### AIM OF THE EXERCISE
From the first line to the last, give the records again exactly and skip the pictures.

### DATA FOR ANALYSIS
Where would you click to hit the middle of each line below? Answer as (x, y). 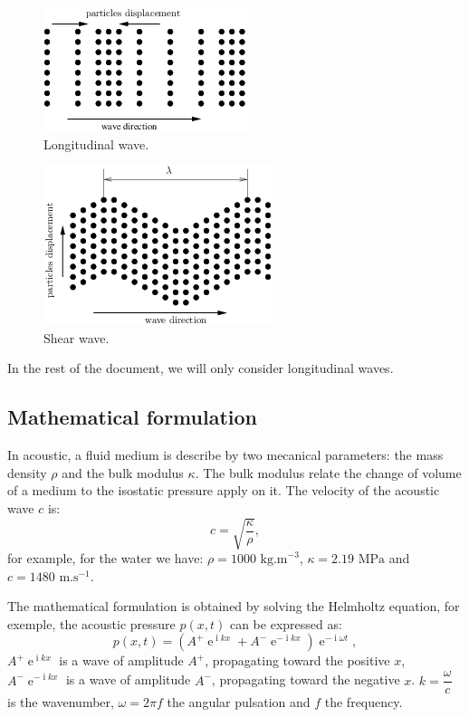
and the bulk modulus (123, 472)
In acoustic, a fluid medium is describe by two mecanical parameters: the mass (225, 455)
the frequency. (364, 702)
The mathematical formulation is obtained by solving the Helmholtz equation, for (234, 606)
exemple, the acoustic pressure (91, 623)
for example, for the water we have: (105, 558)
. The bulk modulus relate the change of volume (328, 472)
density (27, 472)
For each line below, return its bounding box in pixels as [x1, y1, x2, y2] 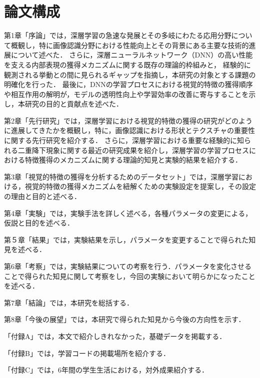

### OUTPUT OF THE EXERCISE
Where would you click to hit the middle of each line below? Answer as (x, y). 
and the bulk modulus (123, 472)
In acoustic, a fluid medium is describe by two mecanical parameters: the mass (225, 455)
the frequency. (364, 702)
The mathematical formulation is obtained by solving the Helmholtz equation, for (234, 606)
exemple, the acoustic pressure (91, 623)
for example, for the water we have: (105, 558)
. The bulk modulus relate the change of volume (328, 472)
density (27, 472)
For each line below, return its bounding box in pixels as [x1, y1, x2, y2] 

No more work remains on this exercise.